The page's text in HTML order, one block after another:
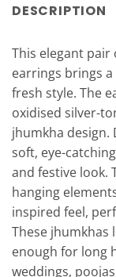
DESCRIPTION
This elegant
earrings brings
fresh style. The
oxidised silver-
jhumkha design.
soft, eye-
and festive look.
hanging
inspired feel,
These
enough for long
weddings,
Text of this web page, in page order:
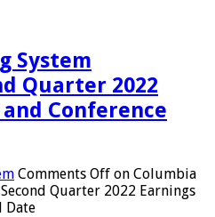
System
Quarter 2022
Conference
Comments Off on Columbia
Quarter 2022 Earnings
Date
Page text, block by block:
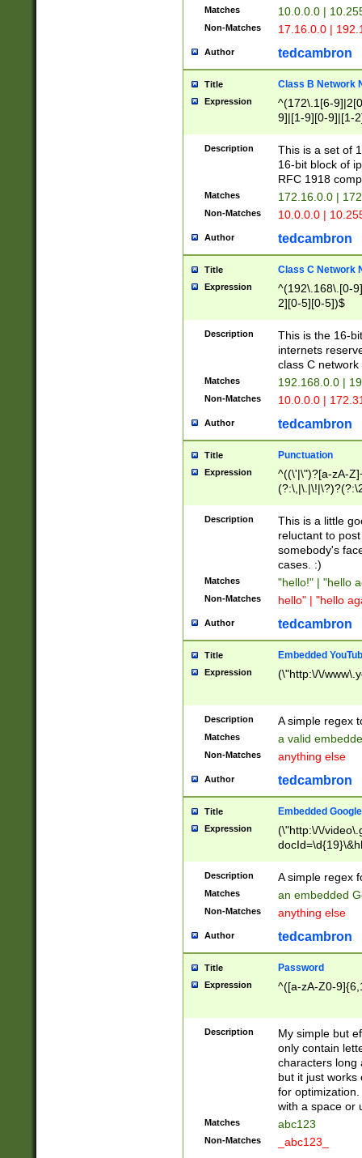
^^^^^^^^
* [Task] All the material above must be copied exactly, and no picture belongs in the copy.

* [Written response]
The page's text in HTML order, one block after another:
DESCRIPTION
This elegant
earrings brings
fresh style. The
oxidised silver-
jhumkha design.
soft, eye-
and festive look.
hanging
inspired feel,
These
enough for long
weddings,
Text of this web page, in page order:
System
Quarter 2022
Conference
Comments Off on Columbia
Quarter 2022 Earnings
Date
Page text, block by block:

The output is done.